Они назвали его просто — Дружок.
Он не возражал. Ему не нужно было имя, чтобы чувствовать любовь. Ему хватало прикосновений детских рук, тёплой пелёнки в углу старого сарая, куда его устроили, и миски с водой, которую каждый день приносила девочка.
Мальчика звали Артём, девочку — Саша. Брат и сестра. Они жили недалеко, в деревне, с бабушкой. Родителей у них не было — мама умерла, отец исчез, и потому они слишком рано научились понимать чужую боль. Может, поэтому и заметили Роджера в чаще. Не прошли мимо. Не испугались.
Сначала бабушка не хотела собаку: — Нам самим еды не хватает! — но, увидев, как Роджер тихо лижет детскую ладошку, только махнула рукой. С того дня он остался.

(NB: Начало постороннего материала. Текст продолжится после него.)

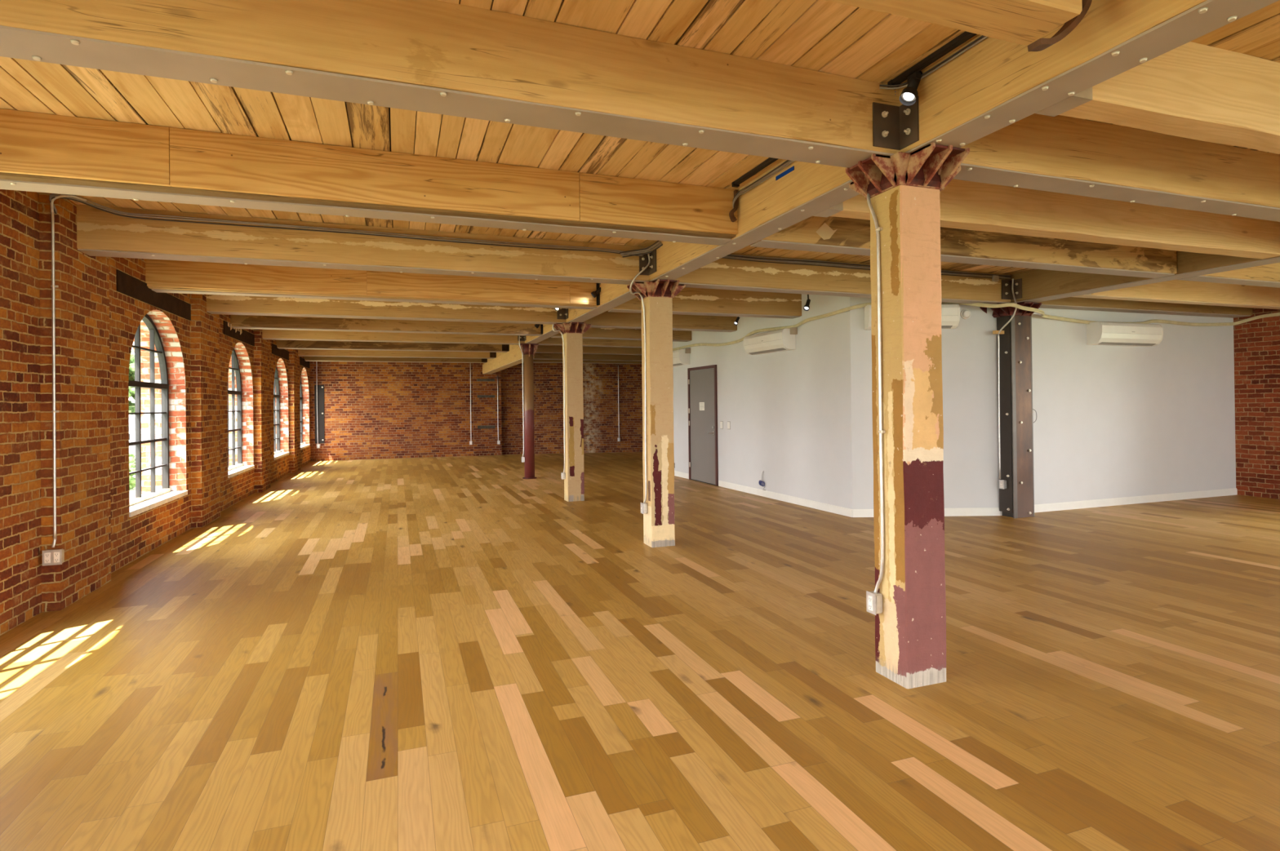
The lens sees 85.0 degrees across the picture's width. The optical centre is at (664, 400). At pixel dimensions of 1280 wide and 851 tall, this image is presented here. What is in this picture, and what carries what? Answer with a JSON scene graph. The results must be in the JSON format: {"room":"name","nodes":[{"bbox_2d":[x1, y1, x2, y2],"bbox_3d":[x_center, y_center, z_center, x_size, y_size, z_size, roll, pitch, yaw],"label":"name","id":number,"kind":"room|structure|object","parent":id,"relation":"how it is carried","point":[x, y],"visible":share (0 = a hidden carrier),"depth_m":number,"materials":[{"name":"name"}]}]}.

Он восстанавливался долго. Шрамы от цепи не заживали, шерсть выпадала клочьями, задняя лапа подгибалась. Но он был жив. А главное — рядом были те, кто каждый день шептал ему: «Ты хороший. Ты нужен».
Прошли месяцы. Роджер снова начал бегать. Не быстро — но с хвостом трубой и яркими глазами. Он гонялся за бабушкиной курицей, охранял дом от чужих машин и встречал детей у ворот. Особенно Сашу — она однажды прошептала ему на ухо: «Ты как мама… Она тоже нас защищала…»
Однажды зимой они поехали в город — бабушка заболела, её нужно было показать врачу. Роджера оставили дома. Он сидел у окна и скулил. А потом… он увидел знакомую машину.
Та самая. Та, что увезла его в лес.
Она притормозила у соседнего дома. Вышли двое — мужчина и женщина. И девочка. Мия.
Он не сразу узнал её. Она выросла. Уже уверенно шагала по снегу, держась за руку отца.
Женщина нервно осматривалась. Мужчина смотрел вниз, будто ему было стыдно просто стоять на этой земле. А девочка… девочка вдруг замерла и уставилась на Роджера. Он тоже не двигался.
— Мам, — сказала Мия, — смотри… это же Роджер?
Женщина побледнела.
— Не может быть…
— Это он, мам. Он. Я помню его нос. И ухо — с пятнышком! Это он… — И вдруг девочка подбежала к калитке. — Роджер! Роджер! Ты жив!
Пёс поднялся. Несколько секунд стоял. Потом сделал шаг. Один. Второй.
Женщина уже собиралась крикнуть, но Мия опередила:
— Ты хороший… Ты же спас меня тогда, да? Папа сказал, что ты хотел помочь…
Женщина замерла. Медленно перевела взгляд на мужа.
— Я тогда понял, — тихо сказал он. — Просто не знал, как тебе сказать…
Снег посыпался с крыши. Где-то закричал ворон. Роджер подошёл ближе. Он уже не боялся. Он был дома. Своим. И он сам выбрал этот дом.
— Пошли, Роджер, — сказала Саша, подбегая сзади. — Нам пора.
И он пошёл.
Не назад. Не в прошлое.
А вперёд — туда, где его любили. Где он был нужен. Где просто был… Дружок.
И даже если кто-то в городе ещё вспоминал имя Роджер — в этой деревне, в этом доме, в этом сердце он навсегда ос
тался тем, кто не предал, даже когда предали его.